Brief — Take the entries below and retype them word for word, excluding the images.

Record set —
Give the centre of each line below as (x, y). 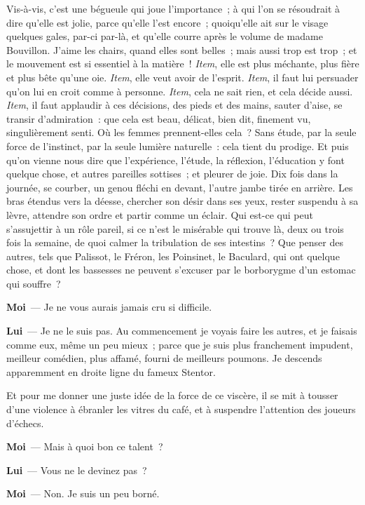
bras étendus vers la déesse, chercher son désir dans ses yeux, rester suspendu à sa (182, 201)
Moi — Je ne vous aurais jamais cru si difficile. (109, 307)
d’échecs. (25, 423)
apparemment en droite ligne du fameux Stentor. (111, 371)
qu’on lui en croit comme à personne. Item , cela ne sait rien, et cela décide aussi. (180, 91)
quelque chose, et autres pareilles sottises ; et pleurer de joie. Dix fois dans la (172, 174)
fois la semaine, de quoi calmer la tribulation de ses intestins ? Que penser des (175, 242)
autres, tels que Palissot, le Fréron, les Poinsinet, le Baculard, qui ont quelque (173, 256)
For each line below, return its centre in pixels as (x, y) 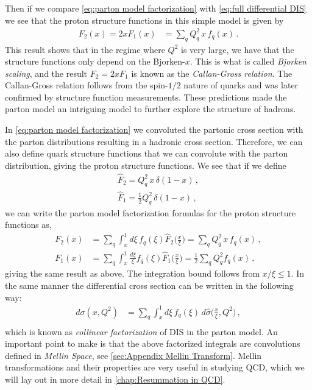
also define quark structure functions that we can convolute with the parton (147, 153)
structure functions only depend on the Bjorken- (95, 61)
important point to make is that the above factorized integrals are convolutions (153, 343)
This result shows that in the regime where (85, 49)
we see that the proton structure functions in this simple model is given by (144, 20)
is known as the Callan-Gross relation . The (212, 73)
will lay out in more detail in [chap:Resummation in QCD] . (115, 379)
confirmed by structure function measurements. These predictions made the (146, 97)
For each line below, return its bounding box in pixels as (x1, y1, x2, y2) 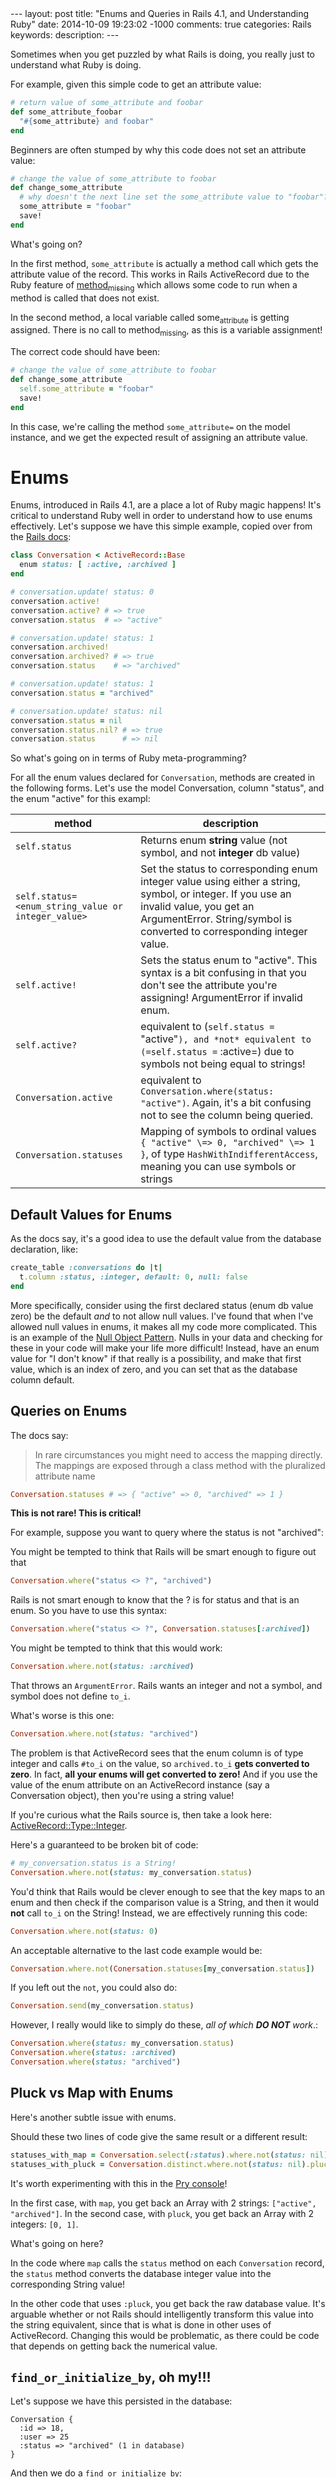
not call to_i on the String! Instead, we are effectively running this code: (10, 1907, 308, 1919)
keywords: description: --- (10, 29, 120, 41)
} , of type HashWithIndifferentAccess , (140, 1147, 318, 1161)
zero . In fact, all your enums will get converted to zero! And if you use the (10, 1768, 318, 1780)
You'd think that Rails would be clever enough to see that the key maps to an (10, 1885, 326, 1897)
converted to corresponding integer (140, 925, 308, 939)
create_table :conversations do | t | (10, 1263, 163, 1273)
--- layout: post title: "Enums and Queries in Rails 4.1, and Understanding (10, 8, 310, 19)
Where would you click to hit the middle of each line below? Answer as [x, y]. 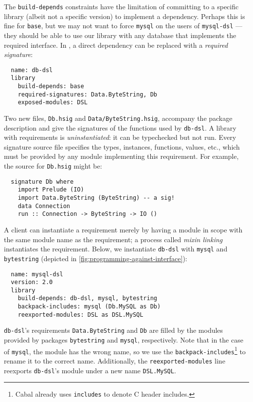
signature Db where [42, 182]
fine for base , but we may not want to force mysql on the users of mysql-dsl [119, 26]
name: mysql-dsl [37, 274]
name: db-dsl [32, 70]
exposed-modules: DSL [53, 103]
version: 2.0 [32, 282]
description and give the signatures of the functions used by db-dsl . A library [120, 127]
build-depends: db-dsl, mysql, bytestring [87, 298]

Answer to this exercise —
Give the centre of each line below as (x, y). 
bras étendus vers la déesse, chercher son désir dans ses yeux, rester suspendu à sa (182, 201)
Moi — Je ne vous aurais jamais cru si difficile. (109, 307)
d’échecs. (25, 423)
apparemment en droite ligne du fameux Stentor. (111, 371)
qu’on lui en croit comme à personne. Item , cela ne sait rien, et cela décide aussi. (180, 91)
quelque chose, et autres pareilles sottises ; et pleurer de joie. Dix fois dans la (172, 174)
fois la semaine, de quoi calmer la tribulation de ses intestins ? Que penser des (175, 242)
autres, tels que Palissot, le Fréron, les Poinsinet, le Baculard, qui ont quelque (173, 256)
For each line below, return its centre in pixels as (x, y) 
also define quark structure functions that we can convolute with the parton (147, 153)
structure functions only depend on the Bjorken- (95, 61)
important point to make is that the above factorized integrals are convolutions (153, 343)
This result shows that in the regime where (85, 49)
we see that the proton structure functions in this simple model is given by (144, 20)
is known as the Callan-Gross relation . The (212, 73)
will lay out in more detail in [chap:Resummation in QCD] . (115, 379)
confirmed by structure function measurements. These predictions made the (146, 97)
For each line below, return its bounding box in pixels as (x1, y1, x2, y2) 
not call to_i on the String! Instead, we are effectively running this code: (10, 1907, 308, 1919)
keywords: description: --- (10, 29, 120, 41)
} , of type HashWithIndifferentAccess , (140, 1147, 318, 1161)
zero . In fact, all your enums will get converted to zero! And if you use the (10, 1768, 318, 1780)
You'd think that Rails would be clever enough to see that the key maps to an (10, 1885, 326, 1897)
converted to corresponding integer (140, 925, 308, 939)
create_table :conversations do | t | (10, 1263, 163, 1273)
--- layout: post title: "Enums and Queries in Rails 4.1, and Understanding (10, 8, 310, 19)
Where would you click to hit the middle of each line below? Answer as [x, y]. 
signature Db where [42, 182]
fine for base , but we may not want to force mysql on the users of mysql-dsl [119, 26]
name: mysql-dsl [37, 274]
name: db-dsl [32, 70]
exposed-modules: DSL [53, 103]
version: 2.0 [32, 282]
description and give the signatures of the functions used by db-dsl . A library [120, 127]
build-depends: db-dsl, mysql, bytestring [87, 298]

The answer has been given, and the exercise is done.